The above embodiments are preferred embodiments of the present application, and various changes or modifications may be made thereto by those skilled in the art, which should be construed as falling within the scope of the present application as claimed herein, without departing from the general inventive concept.

Claims

1. A lightweight integrated recognition method for a trash sorting image, comprising:

step 7, inputting the current training sets of the two lightweight integrated classifier units into the lightweight integrated recognition network and the basic prediction model to obtain a prediction result; aiming at a lightweight integrated classifier unit B1, screening training set samples in which a predicted result belongs to a first type of error, enhancing the training set samples, and adding the training set samples to a current training set of the lightweight integrated classifier unit B1; aiming at a lightweight integrated classifier unit B2, screening training set samples in which a predicted result belongs to a second class of errors, enhancing the training set samples, and adding the training set samples to a current training set; re-executing the step 4-6 until light integrated identification of the test set garbage sorting image is completed;

the first type of error and the second type of error are defined as: the method comprises the steps of randomly dividing the label category of the garbage sorting image into two major categories A1 and A2, defining the condition that the actual label in the current training set belongs to A1 and the predicted result belongs to A2 as a first type error, and defining the condition that the actual label in the current training set belongs to A2 and the predicted result belongs to A1 as a second type error.
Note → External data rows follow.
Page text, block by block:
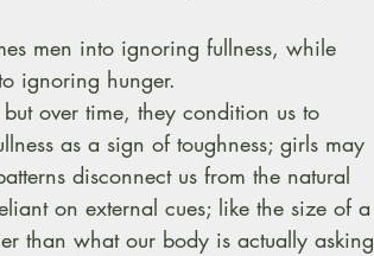
men into ignoring fullness, while
ignoring hunger.
over time, they condition us to
as a sign of toughness; girls may
disconnect us from the natural
on external cues; like the size of a
than what our body is actually asking
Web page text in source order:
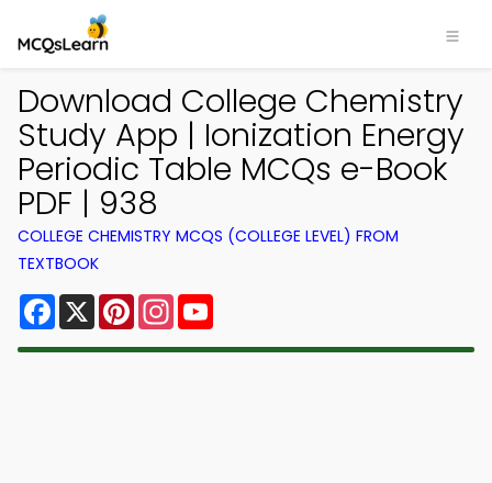
Download College Chemistry
Study App | Ionization Energy
Periodic Table MCQs e-Book
PDF | 938
COLLEGE CHEMISTRY MCQS (COLLEGE LEVEL) FROM
TEXTBOOK
Facebook
X PinterestInstagram
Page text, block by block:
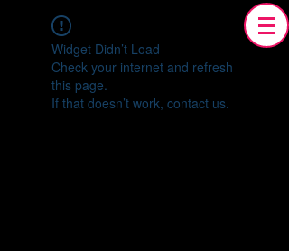
Widget Didn’t Load
Check your internet and refresh
this page.
If that doesn’t work, contact us.
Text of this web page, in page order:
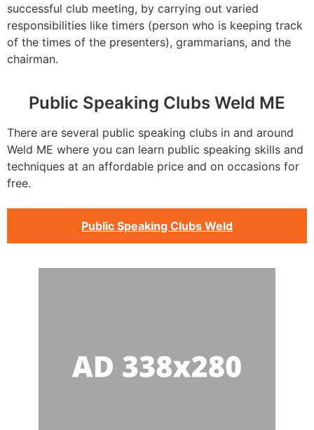
successful club meeting, by carrying out varied
responsibilities like timers (person who is keeping track
of the times of the presenters), grammarians, and the
chairman.
Public Speaking Clubs Weld ME
There are several public speaking clubs in and around
Weld ME where you can learn public speaking skills and
techniques at an affordable price and on occasions for
free.
Public Speaking Clubs Weld
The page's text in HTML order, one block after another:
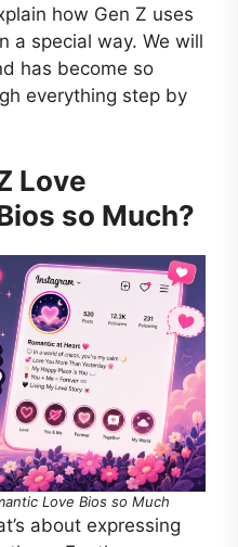
how Gen Z uses
a special way. We will
has become so
everything step by
Love
so Much?
Love Bios so Much
about expressing
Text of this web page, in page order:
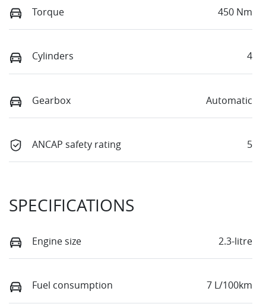
Torque 450 Nm
Cylinders 4
Gearbox Automatic
ANCAP safety rating 5
SPECIFICATIONS
Engine size 2.3-litre
Fuel consumption 7 L/100km
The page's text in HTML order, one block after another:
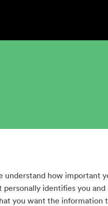
how important
identifies you
you want the
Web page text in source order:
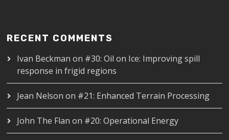
RECENT COMMENTS
Ivan Beckman on #30: Oil on Ice: Improving spill
response in frigid regions
Jean Nelson on #21: Enhanced Terrain Processing
John The Flan on #20: Operational Energy
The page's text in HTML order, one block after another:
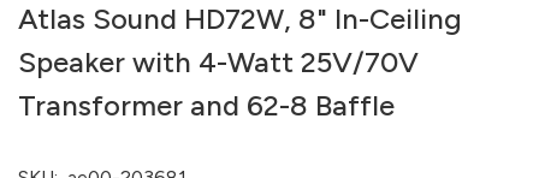
Atlas Sound HD72W, 8" In-Ceiling
Speaker with 4-Watt 25V/70V
Transformer and 62-8 Baffle
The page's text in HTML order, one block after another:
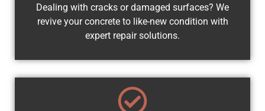
Dealing with cracks or damaged surfaces? We
revive your concrete to like-new condition with
expert repair solutions.

2. The lightweight integrated recognition method for garbage sorting images according to claim 1, wherein the base prediction model employs MobileNetV2.

3. The lightweight integrated recognition method for spam images of claim 1, wherein the label categories of spam images comprise: cardboard, metal, plastic, glass, paper, other waste.
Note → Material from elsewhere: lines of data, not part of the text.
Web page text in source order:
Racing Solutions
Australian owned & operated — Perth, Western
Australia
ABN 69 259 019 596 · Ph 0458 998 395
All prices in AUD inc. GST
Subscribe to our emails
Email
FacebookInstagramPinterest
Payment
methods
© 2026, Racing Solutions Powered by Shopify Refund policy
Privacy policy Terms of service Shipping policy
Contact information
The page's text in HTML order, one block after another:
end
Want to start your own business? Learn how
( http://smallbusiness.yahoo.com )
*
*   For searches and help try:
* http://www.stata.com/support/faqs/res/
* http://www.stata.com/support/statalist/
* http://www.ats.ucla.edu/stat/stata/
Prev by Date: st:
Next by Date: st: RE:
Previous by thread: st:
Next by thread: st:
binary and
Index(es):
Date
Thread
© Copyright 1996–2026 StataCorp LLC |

4. The lightweight integrated recognition method for spam sorting images according to claim 1, wherein the sample enhancement processing in step 7, in particular the copying of the samplePart and go->Enhancement treatment of the copies, i.e.corresponding increase +/for each sample screened>A new sample of the correlation;

5. The lightweight integrated recognition method for garbage sorting images according to claim 1, wherein when the lightweight integrated classifier unit is retrained using the current training set obtained after the reinforcement processing of step 7, returning to step 4, the on-line reinforcement complexity of the garbage sorting images is reduced within a given range of magnitudes; the online complexity enhancement method comprises the following steps: the range of random image interception, the random color dithering range and the number of the on-line enhancement modes applied;

the smaller the random interception range of the image is, the greater the on-line enhancement complexity is; the larger the random color dithering range is, the larger the on-line enhancement complexity is; the greater the number of online enhancements applied, the greater the online enhancement complexity.